Description: Membership in a product of two subsets of a multiplication group. (Contributed by Thierry Arnoux, 20-Jan-2024)
| Ref | Expression | ||
|---|---|---|---|
| Hypotheses | elmgplsm.b | |- B = ( Base ` R ) |
|
| elmgplsm.t | |- .x. = ( .r ` R ) |
||
| elmgplsm.g | |- G = ( mulGrp ` R ) |
||
| elmgplsm.m | |- .X. = ( LSSum ` G ) |
||
| elmgplsm.e | |- ( ph -> E C_ B ) |
||
| elmgplsm.f | |- ( ph -> F C_ B ) |
||
| Assertion | elmgplsm | |- ( ph -> ( Z e. ( E .X. F ) <-> E. x e. E E. y e.

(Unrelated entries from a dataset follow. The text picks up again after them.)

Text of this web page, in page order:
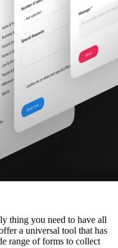
thing you need to have all
a universal tool that has
range of forms to collect
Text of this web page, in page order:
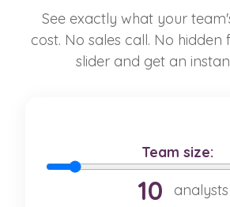
See exactly what your
cost. No sales call. No hidden
slider and get an
Team size:
10 analysts
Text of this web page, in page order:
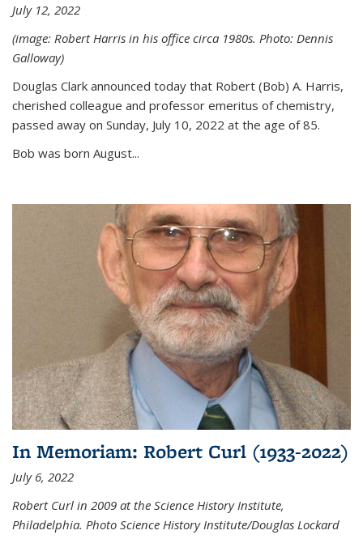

F Z = ( x .x. y ) ) ) |
| Step | Hyp | Ref | Expression |
|---|---|---|---|
| 1 | elmgplsm.b | |- B = ( Base ` R ) |
|
| 2 | elmgplsm.t | |- .x. = ( .r ` R ) |
|
| 3 | elmgplsm.g | |- G = ( mulGrp ` R ) |
|
| 4 | elmgplsm.m | |- .X. = ( LSSum ` G ) |
|
| 5 | elmgplsm.e | |- ( ph -> E C_ B ) |
|
| 6 | elmgplsm.f | |- ( ph -> F C_ B ) |
|
| 7 | 3 | fvexi | |- G e. _V |
| 8 | 3 1 | mgpbas | |- B = ( Base ` G ) |
| 9 | 3 2 | mgpplusg | |- .x. = ( +g ` G ) |
| 10 | 8 9 4 | lsmelvalx | |- ( ( G e. _V /\ E C_ B /\ F C_ B ) -> ( Z e. ( E .X. F ) <-> E. x e. E E. y e. F Z = ( x .x. y ) ) ) |
| 11 | 7 5 6 10 | mp3an2i | |- ( ph -> ( Z e. ( E .X. F ) <-> E. x e. E E. y e. F Z = ( x .x. y ) ) ) |